Aim of the exercise: Range to reproduce from the entries below: the line with "Shipping Methods", the line with "pouf maintains its", and every line in between. Give them exactly and give nothing else.

Stored items
"""
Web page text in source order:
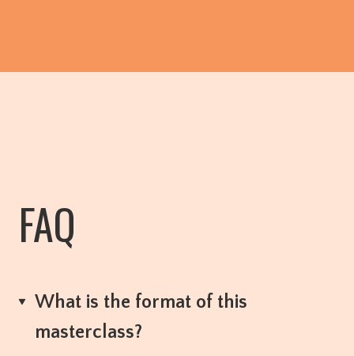
FAQ
What is the format of this
masterclass?
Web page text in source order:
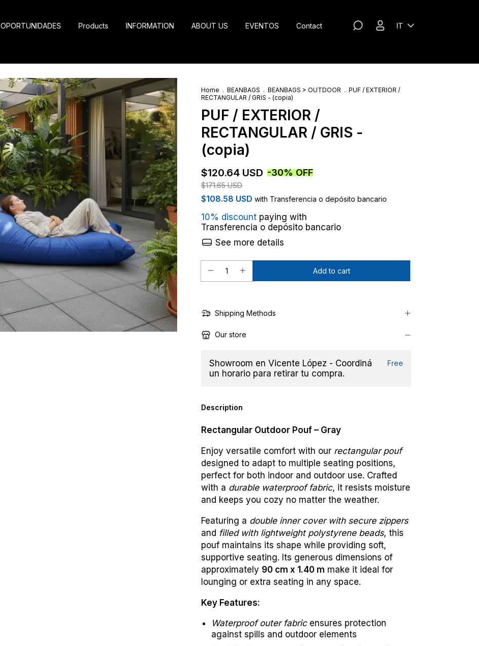
OPORTUNIDADES Products INFORMATION ABOUT US EVENTOS Contact IT
Home . BEANBAGS . BEANBAGS > OUTDOOR . PUF / EXTERIOR /
RECTANGULAR / GRIS - (copia)
PUF / EXTERIOR /
RECTANGULAR / GRIS -
(copia)
$120.64 USD -30%OFF
$171.65 USD
$108.58 USD with Transferencia o depósito bancario
10% discount paying with
Transferencia o depósito bancario
See more details
Shipping Methods
Our store
Showroom en Vicente López - Coordiná
un horario para retirar tu compra.
Free
Description
Rectangular Outdoor Pouf – Gray
Enjoy versatile comfort with our rectangular pouf
designed to adapt to multiple seating positions,
perfect for both indoor and outdoor use. Crafted
with a durable waterproof fabric, it resists moisture
and keeps you cozy no matter the weather.
Featuring a double inner cover with secure zippers
and filled with lightweight polystyrene beads, this
pouf maintains its shape while providing soft,
supportive seating. Its generous dimensions of
approximately 90 cm x 1.40 m make it ideal for
lounging or extra seating in any space.
Key Features:
Waterproof outer fabricensures protection
against spills and outdoor elements
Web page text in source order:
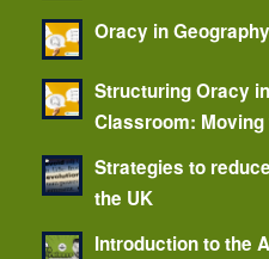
"""
Result of the exercise:
Shipping Methods
Our store
Showroom en Vicente López - Coordiná
un horario para retirar tu compra.
Free
Description
Rectangular Outdoor Pouf – Gray
Enjoy versatile comfort with our rectangular pouf
designed to adapt to multiple seating positions,
perfect for both indoor and outdoor use. Crafted
with a durable waterproof fabric, it resists moisture
and keeps you cozy no matter the weather.
Featuring a double inner cover with secure zippers
and filled with lightweight polystyrene beads, this
pouf maintains its shape while providing soft,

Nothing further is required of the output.